第30章

I almost started at the sound. Christie Steele! Christie Steele was my mother's body-servant, her very right hand, and, between ourselves, something like a viceroy over her. I recollected her perfectly; and though she had in former times been no favourite of mine, her name now sounded in my ear like that of a friend, and was the first word I had heard somewhat in unison with the associations around me. I sallied from Castle Treddles, determined to make the best of my way to Duntarkin, and my cicerone hung by me for a little way, giving loose to his love of talking--an opportunity which, situated as he was, the seneschal of a deserted castle, was not likely to occur frequently.

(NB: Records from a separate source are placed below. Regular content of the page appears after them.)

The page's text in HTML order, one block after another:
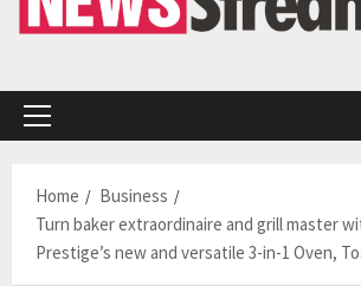
Primary
Home
Business
Turn baker extraordinaire and grill master
Prestige’s new and versatile 3-in-1 Oven,
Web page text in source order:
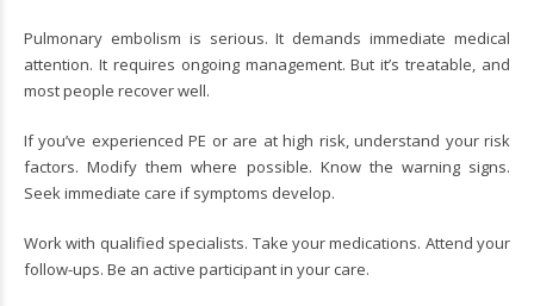
Pulmonary embolism is serious. It demands immediate medical
attention. It requires ongoing management. But it’s treatable, and
most people recover well.
If you’ve experienced PE or are at high risk, understand your risk
factors. Modify them where possible. Know the warning signs.
Seek immediate care if symptoms develop.
Work with qualified specialists. Take your medications. Attend your
follow-ups. Be an active participant in your care.
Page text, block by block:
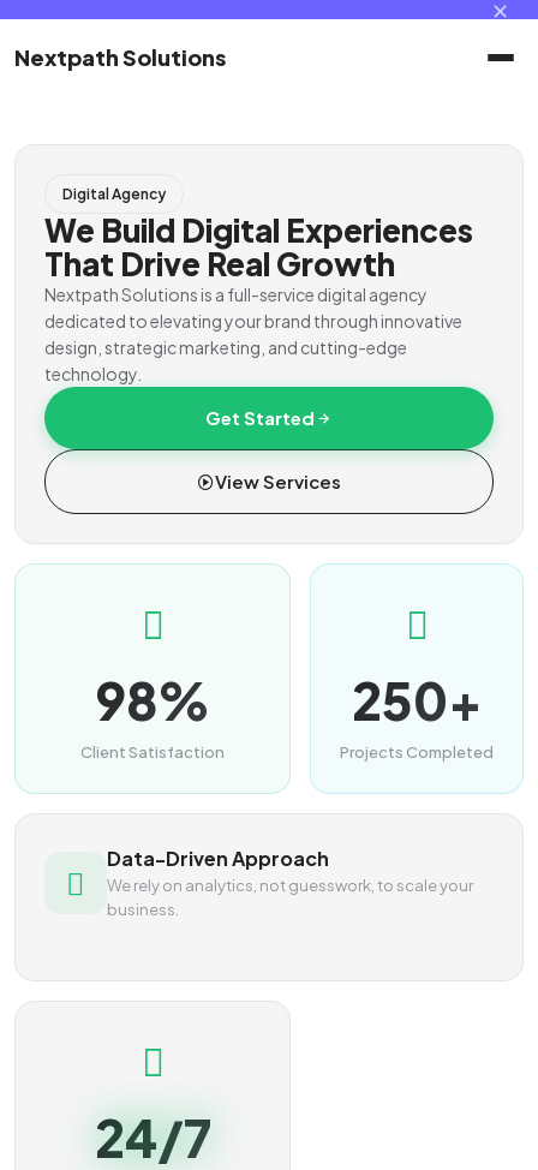
✕
Nextpath Solutions
Home
Services
Products
Portal
Contact
Digital Agency
We Build Digital Experiences
That Drive Real Growth
Nextpath Solutions is a full-service digital agency
dedicated to elevating your brand through innovative
design, strategic marketing, and cutting-edge
technology.
Get Started
View Services
98%
Client Satisfaction
250+
Projects Completed
Data-Driven Approach
We rely on analytics, not guesswork, to scale your
business.
24/7
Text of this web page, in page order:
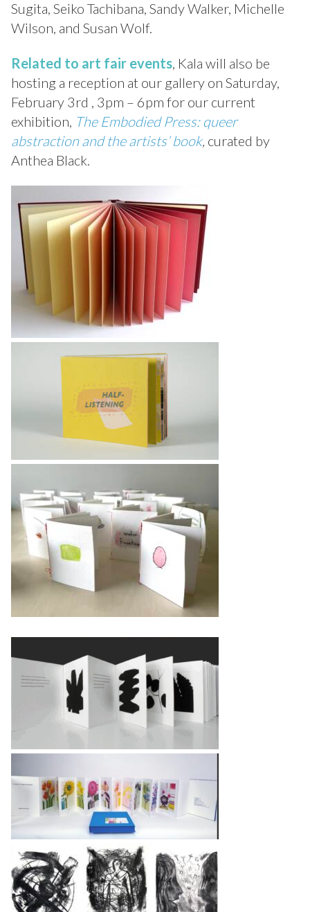
Sugita, Seiko Tachibana, Sandy Walker, Michelle
Wilson, and Susan Wolf.
Related to art fair events , Kala will also be
hosting a reception at our gallery on Saturday,
February 3rd , 3pm – 6pm for our current
exhibition, The Embodied Press: queer
abstraction and the artists’ book, curated by
Anthea Black.
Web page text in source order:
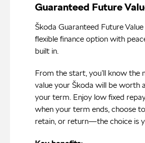
Guaranteed Future
Škoda Guaranteed Future
flexible finance option with
built in.
From the start, you’ll know the
value your Škoda will be worth
your term. Enjoy low fixed
when your term ends, choose
retain, or return—the choice is
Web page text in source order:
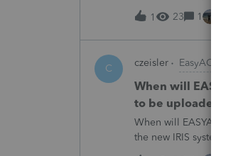
escalating this to the
1
23 1
C czeisler EasyACCT
When will
to be uploaded to
When will EASYACCT
the new IRIS system?
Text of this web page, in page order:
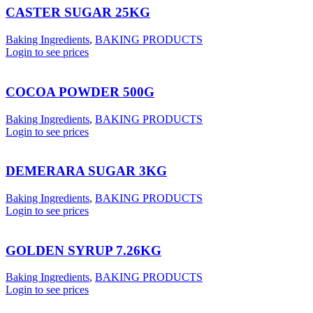
CASTER SUGAR 25KG
Baking Ingredients, BAKING PRODUCTS
Login to see prices
COCOA POWDER 500G
Baking Ingredients, BAKING PRODUCTS
Login to see prices
DEMERARA SUGAR 3KG
Baking Ingredients, BAKING PRODUCTS
Login to see prices
GOLDEN SYRUP 7.26KG
Baking Ingredients, BAKING PRODUCTS
Login to see prices
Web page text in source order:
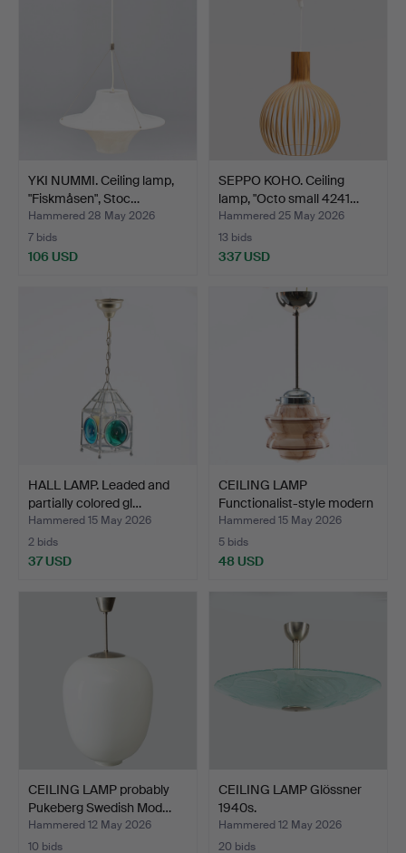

"Some folk think," said my companion, "that Mr. Treddles might as weel have put my wife as Christie Steele into the Treddles Arms; for Christie had been aye in service, and never in the public line, and so it's like she is ganging back in the world, as I hear. Now, my wife had keepit a victualling office."

"That would have been an advantage, certainly," I replied.

"But I am no sure that I wad ha' looten Eppie take it, if they had put it in her offer."

"That's a different consideration."

"Ony way, I wadna ha' liked to have offended Mr. Treddles. He was a wee toustie when you rubbed him again the hair; but a kind, weel-meaning man."

I wanted to get rid of this species of chat, and finding myself near the entrance of a footpath which made a short cut to Duntarkin, I put half a crown into my guide's hand, bade him good-evening, and plunged into the woods.

"Hout, sir--fie, sir--no from the like of you. Stay, sir, ye wunna find the way that gate.--Odd's mercy, he maun ken the gate as weel as I do mysel'. Weel, I wad Iike to ken wha the chield is."

Such were the last words of my guide's drowsy, uninteresting tone of voice and glad to be rid of him, I strode out stoutly, in despite of large stones, briers, and BAD STEPS, which abounded in the road I had chosen. In the interim, I tried as much as I could, with verses from Horace and Prior, and all who have lauded the mixture of literary with rural life, to call back the visions of last night and this morning, imagining myself settled in same detached farm of the estate of Glentanner,--"Which sloping hills around enclose--Where many a birch and brown oak grows," when I should have a cottage with a small library, a small cellar, a spare bed for a friend, and live more happy and more honoured than when I had the whole barony. But the sight of Castle Treddles had disturbed all my own castles in the air. The realities of the matter, like a stone plashed into a limpid fountain, had destroyed the reflection of the objects around, which, till this act of violence, lay slumbering on the crystal surface, and I tried in vain to re-establish the picture which had been so rudely broken. Well, then, I would try it another way. I would try to get Christie Steele out of her PUBLIC, since she was not striving in it, and she who had been my mother's governante should be mine. I knew all her faults, and I told her history over to myself.